Reputation: 177
I am trying to figure out an efficient way to find duplicate phrases in a large string. The string will contain hundreds or thousands of words separated by an empty space. I've included code below that I am currently using but it is very inefficient in finding duplicate phrases.
public static string FindDuplicateSubstringFast(string s, string keyword, bool allowOverlap = true)
{
int matchPos = 0, maxLength = 0;
if (s.ToLower().Contains(keyword.ToLower()))
for (int shift = 1; shift < s.Length; shift++)
{
int matchCount = 0;
for (int i = 0; i < s.Length - shift; i++)
{
if (s[i] == s[i + shift])
{
matchCount++;
if (matchCount > maxLength)
{
maxLength = matchCount;
matchPos = i - matchCount + 1;
}
if (!allowOverlap && (matchCount == shift))
{
// we have found the largest allowable match
// for this shift.
break;
}
}
else matchCount = 0;
}
}
string newbs = s.Substring(matchPos, maxLength);
if (maxLength > 3) return s.Substring(matchPos, maxLength);
else return null;
}
I found the example code above @ Find duplicate content in string?
This method is going through every char and I would like to find a way to loop through each word. I'm not sure what would be the best way to do this. I was thinking I could split the string on the empty spaces and then put the words into a list. Iterating through a list should be way more efficient than iterating over every char like I am doing now. However, I don't know how I would iterate through the list and find duplicate phrases.

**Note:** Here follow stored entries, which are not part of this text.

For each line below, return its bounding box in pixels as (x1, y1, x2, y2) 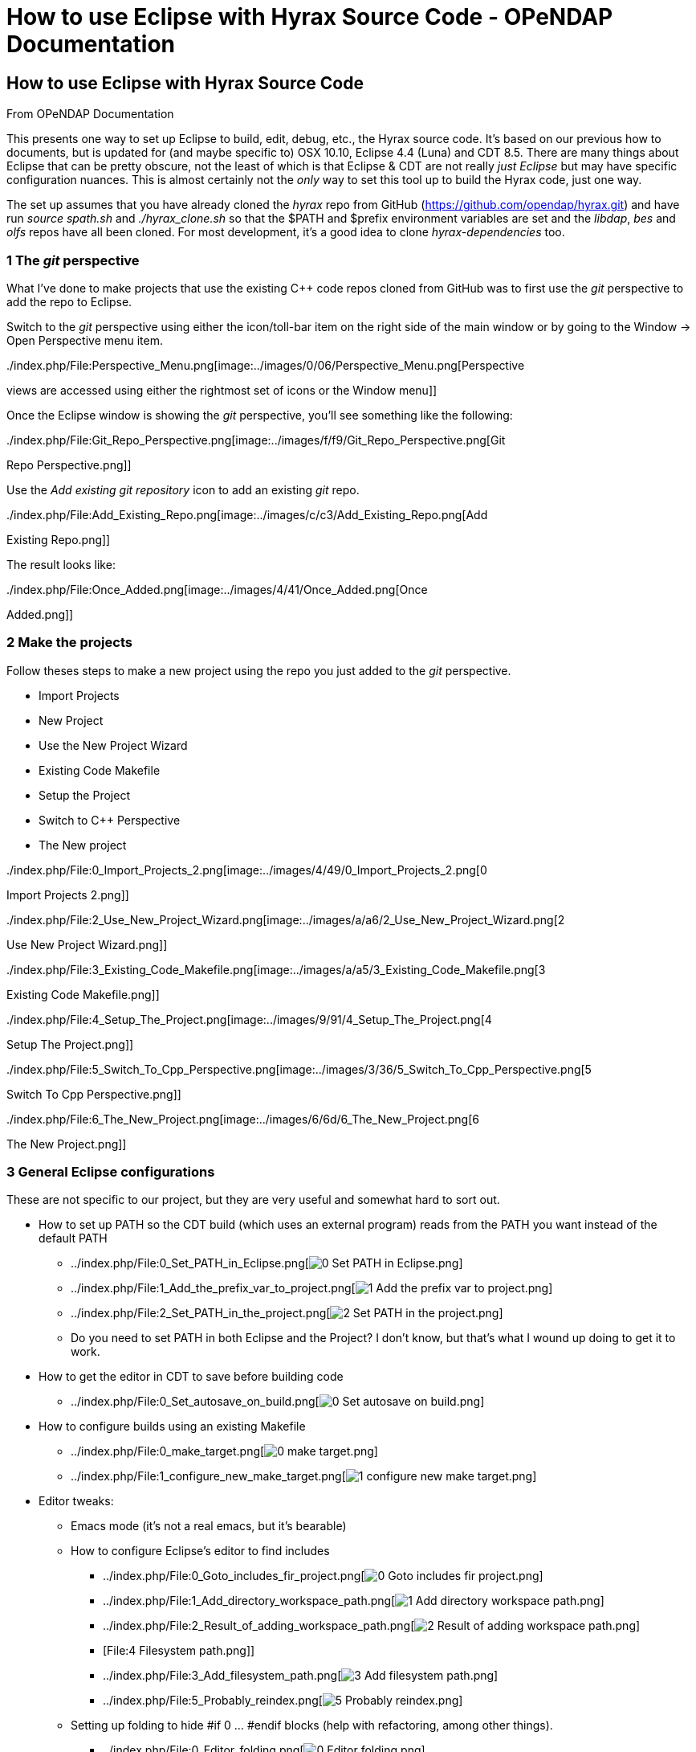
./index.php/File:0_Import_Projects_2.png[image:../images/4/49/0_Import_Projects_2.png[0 (6, 862, 487, 877)
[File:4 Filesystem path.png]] (103, 1644, 255, 1658)
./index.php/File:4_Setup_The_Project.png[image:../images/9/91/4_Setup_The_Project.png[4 (6, 1012, 492, 1026)
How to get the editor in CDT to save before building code (39, 1369, 344, 1384)
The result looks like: (6, 557, 116, 571)
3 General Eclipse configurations (6, 1164, 215, 1181)
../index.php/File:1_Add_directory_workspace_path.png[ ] (103, 1594, 604, 1608)
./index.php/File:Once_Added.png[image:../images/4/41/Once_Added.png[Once (6, 582, 428, 596)

If anyone could help me figure out an algorithm to iterate through a list to find duplicate phrases, I would be very grateful. I would also be open to any other ideas or methods to find duplicate phrases within a large string.
Please let me know if any more info is needed.

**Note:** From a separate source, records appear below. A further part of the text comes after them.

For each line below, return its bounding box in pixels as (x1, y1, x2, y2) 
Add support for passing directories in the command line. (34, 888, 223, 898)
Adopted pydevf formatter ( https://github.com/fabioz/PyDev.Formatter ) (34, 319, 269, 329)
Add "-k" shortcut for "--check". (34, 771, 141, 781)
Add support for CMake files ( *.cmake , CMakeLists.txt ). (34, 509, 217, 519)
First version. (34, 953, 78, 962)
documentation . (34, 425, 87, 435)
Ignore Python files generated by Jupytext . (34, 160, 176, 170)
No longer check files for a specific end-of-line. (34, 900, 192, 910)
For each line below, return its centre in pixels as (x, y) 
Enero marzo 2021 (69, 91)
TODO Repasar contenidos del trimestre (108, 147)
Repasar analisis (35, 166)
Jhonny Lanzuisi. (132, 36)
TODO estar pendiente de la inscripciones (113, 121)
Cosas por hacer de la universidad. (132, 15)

EDIT: Here is an example of a large string {its small for this example}
Lorem Ipsum is simply dummy text of the printing and typesetting industry. Lorem Ipsum has been the industry's standard dummy text ever since the 1500s.
For example sake "Lorem Ipsum" would be the duplicate phrase. I need to return "Lorem Ipsum" and any other duplicate phrases that appear in the string more than once.
Upvotes: 3
Views: 3046
Reputation: 637
string[] split = BigString.Split(' ').ToLower();
var duplicates = new Dictionary<string, int>();
for (int i = 0;i<split.Length;i++)
{
int j=i;
string s = split[i] + " ";
while(i+j<split.Length)
{
j++;
s += split[j] + " ";
if (Regex.Matches(BigString.ToLower(), s).Count ==1) break;
duplicates[s] = Regex.Matches(BigString.ToLower(), s).Count;
}
}
Now, the dictionary will contain all the phrases and "subphrases" e.g. "Lorem Ipsum Dolor" will find "Lorem Ipsum" and "Lorem Ipsum Dolor". If that's not interesting to you, it's just a matter of looping through the Keys
Collection of duplicates
. If one key is a substring of another key, and their value is the same, remove said key.
Upvotes: 6